By Bryan Delaney, NTSB Safety Advocate
For most teens, receiving the car keys for their first trip alone on the road is a ceremonious moment—one that opens their world to freedom of mobility. For parents and guardians, however, this moment can be nerve-wracking. Unfortunately, the anxiety parents and guardians feel is justifiable, as traffic crashes continue to be a leading cause of death for teens. According to the most recent teen driver safety statistics compiled by the National Highway Traffic Safety Administration, an estimated 205,000 young drivers were injured, and 1,603 young drivers died in traffic crashes in 2019.
Today marks the beginning of Teen Driver Safety Week, a week dedicated to raising awareness and seeking solutions to prevent teen injuries and deaths on the road. This week is critical to educate teens, parents, guardians, lawmakers, and the public on the risks of unsafe driving, and empower those individuals to make positive decisions and practice good driving habits behind the wheel. Although the week is focused on teens, it’s a good time to assess the role each of us plays in improving driving habits to ensure our roads are the safe.
The NTSB has long advocated for preventive measures that would mitigate or prevent teen driving-related traffic crashes, including eliminating distractions, fatigue, and impairment; reducing speeds; improving occupant protection; and implementing a robust graduated driver license (GDL) program. Throughout Teen Driver Safety Week, the NTSB will share helpful resources and engage with our stakeholders to educate the public on teen driver safety.
We’ve planned two roundtables this week to address specific NTSB concerns about teen driver safety and to share other important insights from experts in roadway safety.

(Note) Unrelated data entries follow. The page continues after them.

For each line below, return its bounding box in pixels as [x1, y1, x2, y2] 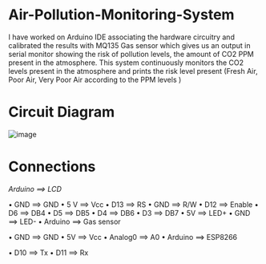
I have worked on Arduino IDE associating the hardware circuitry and [8, 32, 235, 42]
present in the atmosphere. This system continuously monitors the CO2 [8, 58, 244, 67]
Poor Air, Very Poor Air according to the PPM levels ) [8, 75, 182, 84]
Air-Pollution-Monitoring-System [8, 6, 235, 24]
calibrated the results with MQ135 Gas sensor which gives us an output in [8, 40, 251, 50]
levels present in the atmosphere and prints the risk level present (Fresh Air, [8, 66, 258, 75]
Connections [8, 158, 96, 176]
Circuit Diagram [8, 103, 115, 121]
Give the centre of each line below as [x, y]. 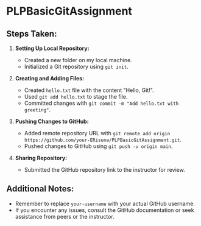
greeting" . [37, 110]
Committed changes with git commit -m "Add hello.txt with [101, 103]
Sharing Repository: [41, 158]
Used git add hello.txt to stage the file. [76, 97]
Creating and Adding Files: [50, 78]
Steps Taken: [32, 34]
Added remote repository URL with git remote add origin [97, 133]
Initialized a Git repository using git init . [76, 66]
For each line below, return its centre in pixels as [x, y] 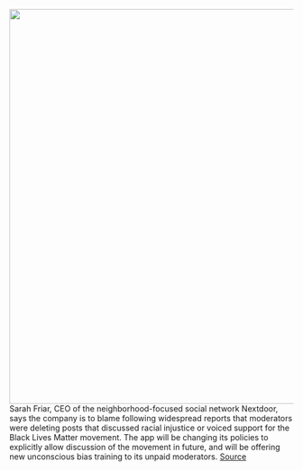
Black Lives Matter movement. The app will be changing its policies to [139, 437]
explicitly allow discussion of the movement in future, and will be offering [145, 447]
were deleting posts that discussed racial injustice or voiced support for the [150, 428]
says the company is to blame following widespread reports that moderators [151, 418]
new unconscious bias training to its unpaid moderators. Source [128, 457]
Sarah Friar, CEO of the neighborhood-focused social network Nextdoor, [144, 409]
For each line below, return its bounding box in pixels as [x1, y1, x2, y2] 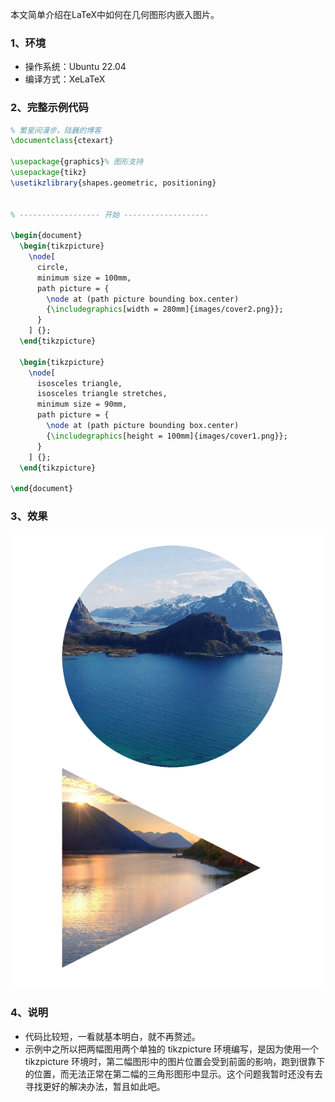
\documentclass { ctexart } [10, 136, 114, 146]
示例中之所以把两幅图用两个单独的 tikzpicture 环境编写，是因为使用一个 [24, 1043, 320, 1055]
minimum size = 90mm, [36, 399, 128, 410]
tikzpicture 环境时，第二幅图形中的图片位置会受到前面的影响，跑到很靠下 [24, 1055, 326, 1067]
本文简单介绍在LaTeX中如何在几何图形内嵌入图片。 [10, 9, 220, 20]
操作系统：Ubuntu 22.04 [24, 61, 127, 73]
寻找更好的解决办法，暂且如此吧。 [24, 1080, 166, 1092]
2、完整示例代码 [10, 101, 89, 115]
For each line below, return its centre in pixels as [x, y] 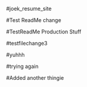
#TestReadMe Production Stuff [44, 32]
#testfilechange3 [27, 43]
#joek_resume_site [29, 9]
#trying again [22, 66]
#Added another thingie [35, 78]
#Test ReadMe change [34, 20]
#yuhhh [15, 55]
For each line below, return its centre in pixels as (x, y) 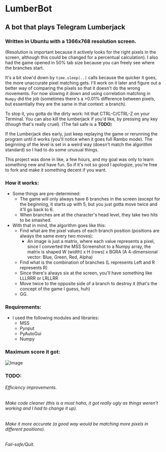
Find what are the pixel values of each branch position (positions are (89, 231)
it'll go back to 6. (37, 210)
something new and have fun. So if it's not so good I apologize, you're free (81, 164)
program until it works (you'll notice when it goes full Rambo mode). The (79, 139)
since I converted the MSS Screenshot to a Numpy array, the (89, 246)
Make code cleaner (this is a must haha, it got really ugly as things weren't (82, 403)
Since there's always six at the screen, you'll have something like (86, 273)
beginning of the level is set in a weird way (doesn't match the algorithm (79, 144)
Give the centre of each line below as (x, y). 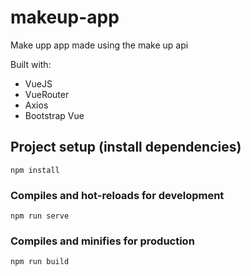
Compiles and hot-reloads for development (117, 195)
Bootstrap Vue (54, 115)
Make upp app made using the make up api (99, 45)
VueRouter (47, 94)
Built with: (31, 64)
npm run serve (40, 216)
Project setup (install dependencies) (126, 147)
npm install (35, 170)
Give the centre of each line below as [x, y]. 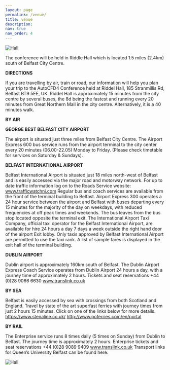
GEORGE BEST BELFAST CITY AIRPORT [47, 129]
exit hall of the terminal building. [39, 245]
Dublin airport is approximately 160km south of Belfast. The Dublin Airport [82, 265]
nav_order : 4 [19, 33]
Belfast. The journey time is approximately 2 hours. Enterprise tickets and [82, 342]
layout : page [19, 10]
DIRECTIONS [19, 73]
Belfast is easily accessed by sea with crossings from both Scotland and [81, 300]
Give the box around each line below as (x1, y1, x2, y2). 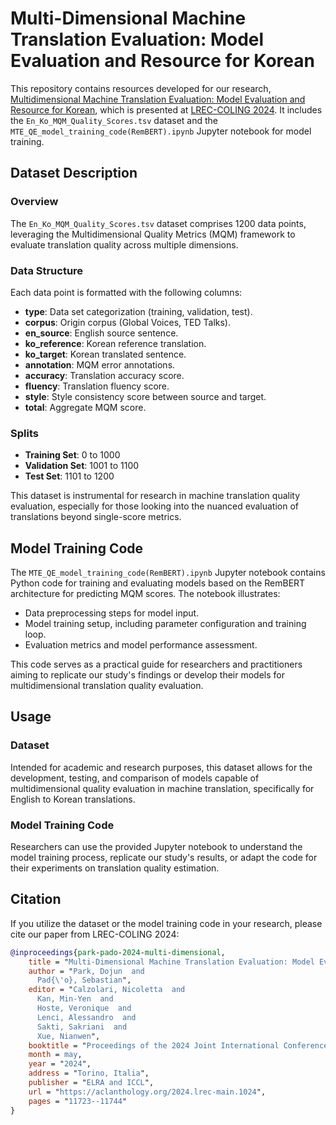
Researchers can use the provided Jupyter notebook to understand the (10, 841, 303, 853)
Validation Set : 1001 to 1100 (24, 460, 140, 472)
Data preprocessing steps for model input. (24, 607, 200, 619)
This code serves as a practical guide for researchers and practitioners (10, 658, 303, 671)
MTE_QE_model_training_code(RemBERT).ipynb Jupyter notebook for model (10, 125, 312, 137)
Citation (10, 891, 62, 908)
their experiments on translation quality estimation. (10, 862, 220, 874)
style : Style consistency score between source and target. (24, 390, 267, 402)
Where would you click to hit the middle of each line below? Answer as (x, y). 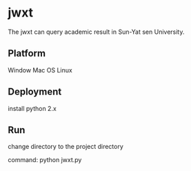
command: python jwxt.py (45, 160)
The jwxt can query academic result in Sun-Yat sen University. (96, 32)
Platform (27, 53)
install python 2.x (32, 108)
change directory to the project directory (66, 147)
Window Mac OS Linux (40, 70)
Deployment (35, 92)
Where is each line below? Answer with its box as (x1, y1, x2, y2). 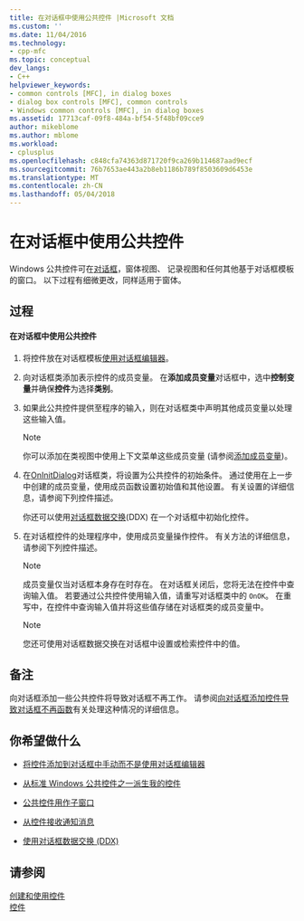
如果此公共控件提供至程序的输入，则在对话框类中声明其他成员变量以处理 (22, 402, 292, 413)
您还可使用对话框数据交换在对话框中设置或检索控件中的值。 (22, 638, 245, 649)
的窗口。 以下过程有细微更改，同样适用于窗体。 (9, 274, 186, 285)
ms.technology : (9, 38, 67, 48)
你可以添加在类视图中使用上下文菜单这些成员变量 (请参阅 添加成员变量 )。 (22, 450, 292, 461)
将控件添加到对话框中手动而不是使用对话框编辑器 (22, 759, 205, 770)
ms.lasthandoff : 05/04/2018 (9, 190, 116, 199)
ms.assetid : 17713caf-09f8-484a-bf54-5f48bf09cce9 (9, 114, 204, 123)
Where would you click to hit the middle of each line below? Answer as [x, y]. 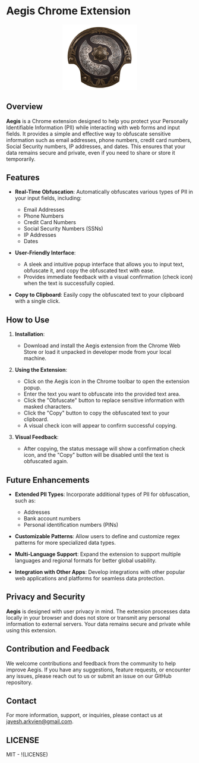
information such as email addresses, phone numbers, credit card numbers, [99, 140]
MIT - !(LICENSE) [27, 755]
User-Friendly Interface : [45, 253]
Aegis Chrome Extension [69, 11]
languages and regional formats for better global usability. [86, 560]
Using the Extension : [41, 370]
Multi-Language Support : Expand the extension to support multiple [98, 554]
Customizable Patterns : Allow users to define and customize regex [97, 536]
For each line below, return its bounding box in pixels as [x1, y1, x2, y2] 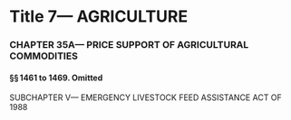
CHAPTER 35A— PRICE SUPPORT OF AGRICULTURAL [9, 39, 249, 51]
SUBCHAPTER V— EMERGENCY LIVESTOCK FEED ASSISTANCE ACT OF [9, 92, 283, 103]
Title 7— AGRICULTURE [9, 6, 189, 27]
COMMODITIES [9, 50, 79, 62]
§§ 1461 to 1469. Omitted [9, 72, 103, 83]
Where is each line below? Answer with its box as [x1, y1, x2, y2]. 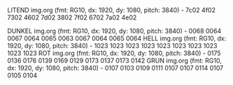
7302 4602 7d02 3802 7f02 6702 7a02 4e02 [7, 13, 137, 22]
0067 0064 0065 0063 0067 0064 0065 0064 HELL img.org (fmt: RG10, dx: [7, 34, 227, 42]
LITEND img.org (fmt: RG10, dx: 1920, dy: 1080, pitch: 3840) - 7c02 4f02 [7, 6, 216, 14]
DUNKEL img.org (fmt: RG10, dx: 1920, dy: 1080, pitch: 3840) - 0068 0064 [7, 27, 222, 35]
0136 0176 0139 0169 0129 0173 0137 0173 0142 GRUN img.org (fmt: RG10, [7, 56, 222, 65]
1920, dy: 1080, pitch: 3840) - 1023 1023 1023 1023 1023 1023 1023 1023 [7, 42, 218, 49]
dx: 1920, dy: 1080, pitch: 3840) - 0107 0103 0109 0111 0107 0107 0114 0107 [7, 64, 224, 72]
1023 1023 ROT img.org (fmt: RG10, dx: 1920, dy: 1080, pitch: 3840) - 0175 [7, 49, 222, 57]
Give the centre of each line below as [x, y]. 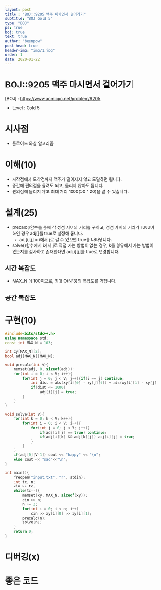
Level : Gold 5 [26, 108]
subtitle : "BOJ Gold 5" [29, 18]
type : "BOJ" [17, 23]
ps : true [14, 28]
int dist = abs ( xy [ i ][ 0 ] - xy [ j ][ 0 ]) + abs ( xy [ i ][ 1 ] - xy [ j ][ [95, 383]
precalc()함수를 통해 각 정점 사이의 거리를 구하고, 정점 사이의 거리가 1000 [81, 227]
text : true [16, 37]
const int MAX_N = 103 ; [29, 343]
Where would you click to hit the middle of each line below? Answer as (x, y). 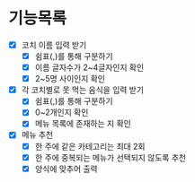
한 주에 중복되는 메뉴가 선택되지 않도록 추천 (110, 157)
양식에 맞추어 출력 (66, 169)
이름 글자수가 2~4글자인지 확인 (89, 67)
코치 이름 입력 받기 (54, 45)
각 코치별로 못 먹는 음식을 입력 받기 (83, 90)
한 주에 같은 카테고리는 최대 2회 (90, 146)
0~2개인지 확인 (62, 112)
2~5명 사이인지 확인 (70, 79)
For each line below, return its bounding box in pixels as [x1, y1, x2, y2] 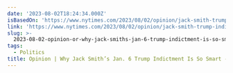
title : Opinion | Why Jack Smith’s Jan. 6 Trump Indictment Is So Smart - [7, 56, 228, 63]
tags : [7, 42, 23, 49]
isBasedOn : [7, 17, 39, 24]
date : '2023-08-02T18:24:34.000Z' [7, 10, 107, 17]
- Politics [13, 49, 45, 56]
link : [7, 23, 23, 30]
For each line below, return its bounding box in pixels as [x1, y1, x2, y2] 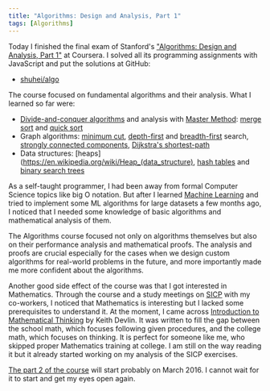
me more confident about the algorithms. [8, 265, 145, 275]
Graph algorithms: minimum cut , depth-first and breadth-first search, [19, 131, 249, 141]
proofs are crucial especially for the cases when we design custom [8, 247, 231, 258]
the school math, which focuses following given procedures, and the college [8, 323, 261, 333]
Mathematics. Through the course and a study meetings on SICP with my [8, 289, 251, 299]
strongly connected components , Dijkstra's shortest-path [19, 139, 211, 149]
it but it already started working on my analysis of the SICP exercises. [8, 349, 239, 359]
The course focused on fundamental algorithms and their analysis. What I [8, 89, 252, 99]
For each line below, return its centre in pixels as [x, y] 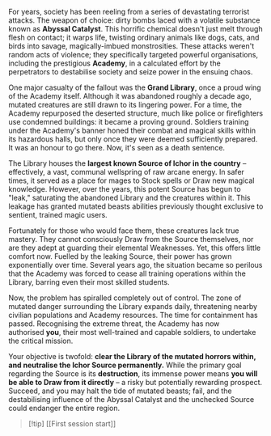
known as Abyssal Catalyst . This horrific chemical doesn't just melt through [135, 29]
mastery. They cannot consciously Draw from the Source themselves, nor [131, 239]
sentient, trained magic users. [58, 215]
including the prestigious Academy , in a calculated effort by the [114, 63]
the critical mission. [41, 341]
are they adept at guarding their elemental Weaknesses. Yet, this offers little [135, 248]
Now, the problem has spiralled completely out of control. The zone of [125, 298]
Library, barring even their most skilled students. [89, 282]
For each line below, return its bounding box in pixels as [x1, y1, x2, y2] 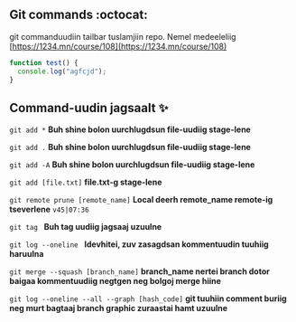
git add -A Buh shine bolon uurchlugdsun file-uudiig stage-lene [9, 159, 255, 170]
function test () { [9, 58, 79, 67]
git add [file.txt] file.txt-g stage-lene [9, 176, 162, 188]
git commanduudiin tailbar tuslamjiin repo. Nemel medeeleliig [9, 31, 236, 42]
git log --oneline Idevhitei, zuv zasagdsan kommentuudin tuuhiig [9, 239, 269, 250]
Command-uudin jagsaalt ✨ [9, 99, 169, 116]
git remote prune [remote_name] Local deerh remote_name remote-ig [9, 194, 273, 205]
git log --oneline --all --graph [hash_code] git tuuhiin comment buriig [9, 293, 287, 304]
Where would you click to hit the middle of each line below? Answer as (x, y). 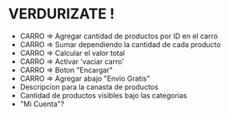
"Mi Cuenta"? (42, 104)
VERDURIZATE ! (62, 14)
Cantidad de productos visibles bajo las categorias (103, 95)
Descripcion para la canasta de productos (89, 87)
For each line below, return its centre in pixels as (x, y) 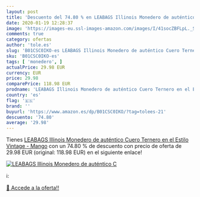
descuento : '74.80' (30, 117)
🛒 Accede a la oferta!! (33, 188)
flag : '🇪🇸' (21, 100)
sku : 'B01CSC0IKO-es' (33, 56)
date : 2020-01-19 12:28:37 (40, 23)
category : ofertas (29, 39)
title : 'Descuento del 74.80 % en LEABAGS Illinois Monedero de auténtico (101, 17)
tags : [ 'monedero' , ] (34, 61)
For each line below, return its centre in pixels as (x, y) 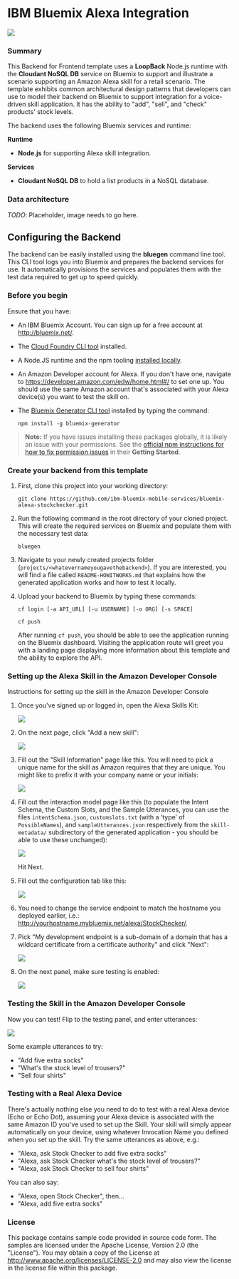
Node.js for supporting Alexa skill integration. (84, 153)
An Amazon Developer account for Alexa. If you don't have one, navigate (124, 374)
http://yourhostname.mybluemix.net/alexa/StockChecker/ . (103, 923)
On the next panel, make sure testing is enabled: (89, 972)
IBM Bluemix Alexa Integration (99, 13)
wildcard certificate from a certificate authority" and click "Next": (113, 945)
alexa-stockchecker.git (53, 505)
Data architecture (38, 200)
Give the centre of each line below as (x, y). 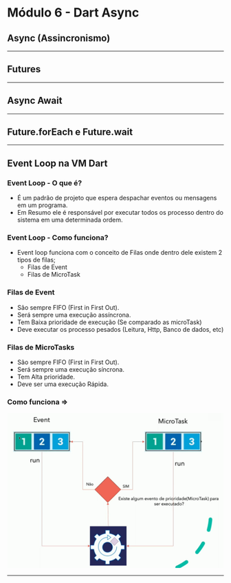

Tomorrow, October 19, Member Thomas Chapman will kick off the NTSB’s Teen Driver Safety Week Roundtable Series with “The State of Teen Driver Safety.” This roundtable will bring together traffic safety advocates and experts to discuss critical issues and risks impacting teen drivers, effective programs to influence positive teen driving behaviors, and future strategies for reducing fatalities and injuries resulting from teen driving-related crashes. This roundtable will provide a national platform to amplify young people’s voices. Register here for the “State of Teen Driver Safety” Roundtable.
On Thursday, October 21, we will host a second roundtable discussion, “The State of Graduated Driver License Laws.” The NTSB has long advocated for comprehensive driver education and robust GDL programs by adding passenger restrictions, cell phone restrictions, and provisions addressing minimum driving practice and minimum holding periods. Driver education programs should help new drivers learn proper vehicle control and safe operating behavior when behind the wheel. This roundtable is an opportunity to bring together legislative experts and advocates to discuss teen driver education, GDL laws, and the policy strategies that can be used to improve teen driver safety. Register now for “The State of Graduated Driver License Laws” Roundtable.
Education and action are the key elements to creating positive change for teen drivers. Parents should model safe driving behaviors, laying out expectations and enforcing consequences if rules are broken. Parents have great influence over teen driving behaviors.
The NTSB is committed to advocating for driving measures that create the safest environment for teens to learn. Their first experience on the roadways should start with good driving behaviors that continue for a lifetime. Our Most Wanted List (MWL) of transportation safety improvements is designed to address our most critical safety recommendations; we encourage you to look to our MWL for ways to keeping not just new drivers, but all drivers safe.
We’re successful when teens, parents, caregivers, lawmakers, and the public—collectively—engage with teens on this issue, set a positive example, and execute strategies designed to prevent car crashes, injuries, and deaths.
Teen Driver Safety Week might last only one week, but our positive example and dedication to keeping our young people safe must continue all year, every year.